Suddenly my phone erupted with alarm. A murder suspect barricaded in a house. I had to go to work.
I deployed with the entry team. The location was a nice suburban home with a well maintained yard. The body lay partially wrapped in a blue tarp just before the front porch. I knew the man. We’d spoken on a number of occasions.
No contact had been made with the adult son since he ran back inside the house. A window was breached to gain access and eventually he was discovered by an interior drone. He appeared to be deceased from a self inflicted gunshot.
The team still had to clear the building as if there was an active threat inside. You’re never certain until you are certain. The son’s body lay at the base of a narrow stairway leading to a small room in the basement. There was a pool of blood under his head, maroon and partly congealed. The pistol lay beside him. His skin still felt warm as I placed my fingers on the side of his neck. No pulse. I had known this man, too.
The team pulled back to the command post. We de-briefed the incident under radiant orange clouds in the sunset sky. And then I went home.
A few days later I am cancelling my plans to thru hike the Bartram Trail. This is the same route I cancelled last fall, just 2 days before Hurricane Helene wrought destruction across Southern Appalachia.
This time it’s a wildfire.
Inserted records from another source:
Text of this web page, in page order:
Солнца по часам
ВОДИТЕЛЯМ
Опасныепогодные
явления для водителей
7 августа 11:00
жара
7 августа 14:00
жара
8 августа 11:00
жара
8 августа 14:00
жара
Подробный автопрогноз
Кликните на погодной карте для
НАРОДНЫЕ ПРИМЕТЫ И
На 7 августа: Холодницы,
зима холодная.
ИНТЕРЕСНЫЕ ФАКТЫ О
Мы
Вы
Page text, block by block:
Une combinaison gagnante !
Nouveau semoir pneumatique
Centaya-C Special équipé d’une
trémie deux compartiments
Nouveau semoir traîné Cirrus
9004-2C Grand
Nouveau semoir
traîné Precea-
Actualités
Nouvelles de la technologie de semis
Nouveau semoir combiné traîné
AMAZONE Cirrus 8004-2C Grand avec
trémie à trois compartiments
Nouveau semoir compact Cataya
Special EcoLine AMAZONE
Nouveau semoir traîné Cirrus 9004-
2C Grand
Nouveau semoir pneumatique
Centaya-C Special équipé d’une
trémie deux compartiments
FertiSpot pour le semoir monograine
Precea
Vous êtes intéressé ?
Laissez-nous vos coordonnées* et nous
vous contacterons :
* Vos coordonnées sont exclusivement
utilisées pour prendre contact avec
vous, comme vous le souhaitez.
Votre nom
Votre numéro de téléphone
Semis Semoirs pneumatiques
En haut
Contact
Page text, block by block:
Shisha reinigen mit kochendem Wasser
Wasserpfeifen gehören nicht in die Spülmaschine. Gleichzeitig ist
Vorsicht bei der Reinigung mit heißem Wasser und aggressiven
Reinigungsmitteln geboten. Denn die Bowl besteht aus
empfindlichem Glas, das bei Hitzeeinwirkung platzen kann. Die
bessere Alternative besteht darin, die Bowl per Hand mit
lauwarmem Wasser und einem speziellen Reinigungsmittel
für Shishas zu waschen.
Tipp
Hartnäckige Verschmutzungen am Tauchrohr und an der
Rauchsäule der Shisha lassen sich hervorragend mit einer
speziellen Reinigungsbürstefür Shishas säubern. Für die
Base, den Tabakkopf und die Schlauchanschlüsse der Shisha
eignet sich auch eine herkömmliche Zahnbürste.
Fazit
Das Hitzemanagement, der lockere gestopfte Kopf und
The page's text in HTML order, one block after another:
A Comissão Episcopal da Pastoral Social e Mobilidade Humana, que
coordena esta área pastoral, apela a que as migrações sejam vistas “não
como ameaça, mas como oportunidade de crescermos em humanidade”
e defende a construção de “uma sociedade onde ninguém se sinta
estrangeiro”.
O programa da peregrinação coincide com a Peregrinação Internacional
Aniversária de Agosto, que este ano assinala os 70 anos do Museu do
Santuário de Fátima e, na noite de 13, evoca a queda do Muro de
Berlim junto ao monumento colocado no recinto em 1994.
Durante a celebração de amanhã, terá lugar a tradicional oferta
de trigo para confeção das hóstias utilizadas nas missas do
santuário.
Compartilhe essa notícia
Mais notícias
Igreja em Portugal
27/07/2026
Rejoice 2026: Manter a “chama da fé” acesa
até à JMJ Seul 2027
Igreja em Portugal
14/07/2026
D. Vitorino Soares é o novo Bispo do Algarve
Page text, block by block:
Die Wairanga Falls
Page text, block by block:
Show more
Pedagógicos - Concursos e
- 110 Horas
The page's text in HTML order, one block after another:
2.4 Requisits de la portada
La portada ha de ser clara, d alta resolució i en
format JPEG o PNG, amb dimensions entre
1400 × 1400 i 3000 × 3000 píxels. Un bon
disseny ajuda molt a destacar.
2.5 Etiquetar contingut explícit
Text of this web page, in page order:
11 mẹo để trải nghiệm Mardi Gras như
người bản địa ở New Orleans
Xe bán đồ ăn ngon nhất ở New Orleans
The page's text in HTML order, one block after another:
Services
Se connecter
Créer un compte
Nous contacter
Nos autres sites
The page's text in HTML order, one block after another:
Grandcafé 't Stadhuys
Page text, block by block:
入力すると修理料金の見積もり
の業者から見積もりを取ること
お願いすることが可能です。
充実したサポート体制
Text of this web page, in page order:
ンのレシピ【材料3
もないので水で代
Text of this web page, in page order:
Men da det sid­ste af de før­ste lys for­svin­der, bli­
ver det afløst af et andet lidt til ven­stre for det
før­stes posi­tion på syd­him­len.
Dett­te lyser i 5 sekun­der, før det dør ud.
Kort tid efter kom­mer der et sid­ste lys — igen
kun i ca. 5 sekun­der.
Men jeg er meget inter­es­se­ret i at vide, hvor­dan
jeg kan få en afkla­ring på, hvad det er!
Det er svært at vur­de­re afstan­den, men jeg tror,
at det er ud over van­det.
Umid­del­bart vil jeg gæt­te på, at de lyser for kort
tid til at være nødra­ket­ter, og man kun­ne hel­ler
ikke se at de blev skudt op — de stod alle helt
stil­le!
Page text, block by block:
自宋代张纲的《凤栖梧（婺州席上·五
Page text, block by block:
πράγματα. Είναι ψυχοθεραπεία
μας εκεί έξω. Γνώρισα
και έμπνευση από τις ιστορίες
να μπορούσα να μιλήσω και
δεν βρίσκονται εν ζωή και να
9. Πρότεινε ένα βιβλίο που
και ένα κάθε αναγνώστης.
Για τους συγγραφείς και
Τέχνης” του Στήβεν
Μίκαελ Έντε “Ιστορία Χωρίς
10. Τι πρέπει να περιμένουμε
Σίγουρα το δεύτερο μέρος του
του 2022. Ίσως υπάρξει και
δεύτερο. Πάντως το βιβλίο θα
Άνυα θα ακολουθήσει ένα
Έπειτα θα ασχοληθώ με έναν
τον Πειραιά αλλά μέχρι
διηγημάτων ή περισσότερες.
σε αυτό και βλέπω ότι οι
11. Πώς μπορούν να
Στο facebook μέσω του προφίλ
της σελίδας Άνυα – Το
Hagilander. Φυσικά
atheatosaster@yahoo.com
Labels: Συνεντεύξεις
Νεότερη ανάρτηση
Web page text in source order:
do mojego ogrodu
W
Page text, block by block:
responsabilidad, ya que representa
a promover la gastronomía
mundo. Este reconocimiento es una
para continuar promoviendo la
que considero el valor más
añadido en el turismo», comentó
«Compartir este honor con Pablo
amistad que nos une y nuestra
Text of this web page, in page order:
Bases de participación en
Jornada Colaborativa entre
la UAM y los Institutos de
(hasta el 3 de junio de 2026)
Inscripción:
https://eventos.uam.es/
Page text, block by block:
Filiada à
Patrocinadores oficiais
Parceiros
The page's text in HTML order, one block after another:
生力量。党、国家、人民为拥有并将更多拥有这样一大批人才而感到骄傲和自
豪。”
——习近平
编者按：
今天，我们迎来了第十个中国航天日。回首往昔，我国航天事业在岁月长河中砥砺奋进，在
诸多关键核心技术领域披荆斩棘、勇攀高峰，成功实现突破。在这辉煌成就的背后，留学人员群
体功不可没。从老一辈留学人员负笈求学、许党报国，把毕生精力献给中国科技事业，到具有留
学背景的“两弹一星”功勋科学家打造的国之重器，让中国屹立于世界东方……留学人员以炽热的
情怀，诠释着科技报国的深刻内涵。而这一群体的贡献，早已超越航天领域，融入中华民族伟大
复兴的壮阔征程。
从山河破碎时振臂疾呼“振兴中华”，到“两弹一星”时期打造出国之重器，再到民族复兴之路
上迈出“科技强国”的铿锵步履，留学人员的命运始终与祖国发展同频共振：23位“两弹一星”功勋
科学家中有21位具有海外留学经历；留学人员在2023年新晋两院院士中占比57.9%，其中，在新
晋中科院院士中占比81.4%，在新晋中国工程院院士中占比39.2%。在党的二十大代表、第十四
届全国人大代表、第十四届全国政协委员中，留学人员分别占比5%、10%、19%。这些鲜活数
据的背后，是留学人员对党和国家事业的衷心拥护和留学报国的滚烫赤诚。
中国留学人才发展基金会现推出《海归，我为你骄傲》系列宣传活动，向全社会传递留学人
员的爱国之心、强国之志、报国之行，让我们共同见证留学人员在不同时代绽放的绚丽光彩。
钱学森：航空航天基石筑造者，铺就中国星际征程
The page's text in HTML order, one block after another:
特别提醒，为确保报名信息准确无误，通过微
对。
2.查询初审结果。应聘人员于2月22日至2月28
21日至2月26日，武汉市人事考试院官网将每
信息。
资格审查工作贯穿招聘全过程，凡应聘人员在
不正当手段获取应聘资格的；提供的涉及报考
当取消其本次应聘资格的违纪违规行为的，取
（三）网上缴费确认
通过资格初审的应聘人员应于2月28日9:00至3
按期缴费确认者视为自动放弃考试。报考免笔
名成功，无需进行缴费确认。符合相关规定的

Named the Big Ridge Fire, it is spreading uncontrolled in the Warwoman WMA and has a stretch of the Bartram Trail closed to all visitors.
One day I will hike that trail, but for now I must find an alternate plan. The one I find is informally called The Georgia Loop. It follows the Duncan Ridge Trail in the Chattahoochee-Oconee National Forest, merging with the Benton MacKaye Trail for part of the way, to connect two points on the Appalachian Trail.
The Georgia Loop is a 60 mile route that I plan to complete in 4 days. The Duncan Ridge is described as the toughest stretch of trail in Georgia. The weather calls for rain. I’m ready to go!
Springtime erupts across the lower elevations of the state with a spew of pollen and new green growth. But, I leave all of that behind as I drive two hours north to the mountains. Here temperatures are cool and the trees still bare from winter’s dormancy.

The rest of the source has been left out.